| Brief |
Your answer needs to include each line of the records in which the string "computation" can be found.

Dataset records

>>>

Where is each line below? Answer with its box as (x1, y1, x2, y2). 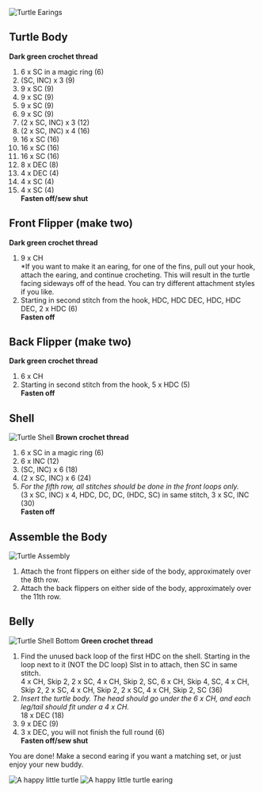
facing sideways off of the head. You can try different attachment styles (20, 278, 256, 288)
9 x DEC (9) (20, 719, 59, 728)
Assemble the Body (9, 530, 108, 543)
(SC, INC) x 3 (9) (20, 75, 75, 85)
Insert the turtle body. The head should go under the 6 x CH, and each (20, 693, 251, 703)
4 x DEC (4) (20, 168, 59, 178)
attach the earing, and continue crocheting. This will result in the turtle (20, 270, 250, 280)
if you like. (20, 287, 55, 296)
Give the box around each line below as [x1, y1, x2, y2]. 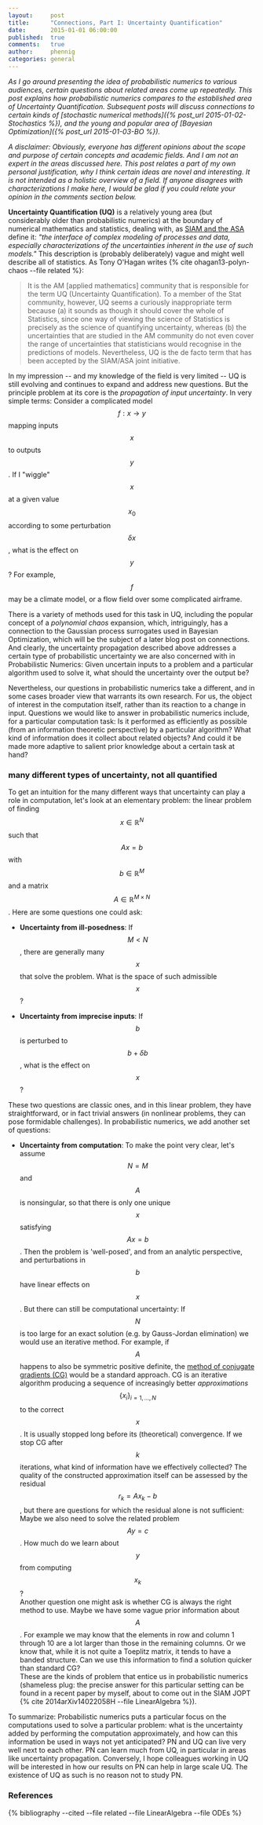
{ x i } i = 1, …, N [119, 1390, 157, 1402]
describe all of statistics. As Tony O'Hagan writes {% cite [8, 257, 193, 267]
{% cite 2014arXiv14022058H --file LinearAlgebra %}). [19, 1697, 197, 1706]
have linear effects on [19, 1279, 90, 1289]
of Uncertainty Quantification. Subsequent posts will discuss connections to [8, 101, 255, 111]
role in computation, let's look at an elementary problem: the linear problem [8, 795, 252, 805]
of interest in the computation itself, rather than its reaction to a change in [8, 699, 246, 709]
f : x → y [117, 408, 147, 418]
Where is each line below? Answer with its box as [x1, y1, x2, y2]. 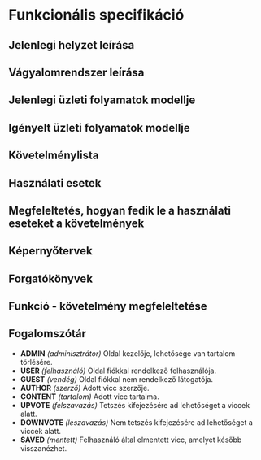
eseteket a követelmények [8, 216, 145, 230]
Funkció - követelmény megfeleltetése [8, 299, 207, 314]
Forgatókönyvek [8, 271, 94, 285]
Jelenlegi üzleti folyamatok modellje [8, 93, 196, 107]
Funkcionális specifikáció [8, 6, 185, 24]
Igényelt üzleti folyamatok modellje [8, 120, 191, 135]
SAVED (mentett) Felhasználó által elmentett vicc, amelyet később [20, 435, 242, 445]
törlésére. [20, 357, 53, 367]
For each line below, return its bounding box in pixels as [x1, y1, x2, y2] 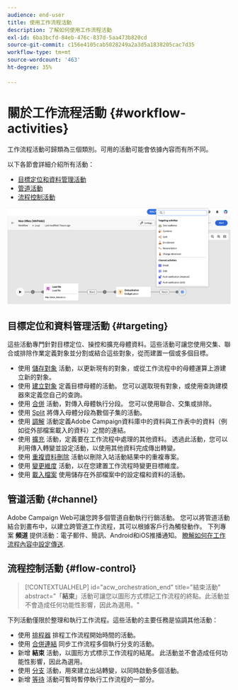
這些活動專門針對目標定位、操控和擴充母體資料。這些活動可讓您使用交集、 [7, 340, 225, 349]
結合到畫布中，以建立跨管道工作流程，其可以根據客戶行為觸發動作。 [7, 522, 206, 530]
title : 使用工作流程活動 [7, 18, 72, 26]
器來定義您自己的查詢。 [17, 391, 86, 399]
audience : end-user [7, 11, 65, 18]
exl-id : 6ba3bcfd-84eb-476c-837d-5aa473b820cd [7, 34, 147, 41]
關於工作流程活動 [7, 105, 108, 121]
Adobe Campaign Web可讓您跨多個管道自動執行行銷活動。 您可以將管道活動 [7, 513, 230, 521]
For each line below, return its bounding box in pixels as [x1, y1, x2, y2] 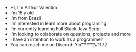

<<<

| Output for this task |
role in computation, let's look at an elementary problem: the linear problem [8, 795, 252, 805]
of interest in the computation itself, rather than its reaction to a change in [8, 699, 246, 709]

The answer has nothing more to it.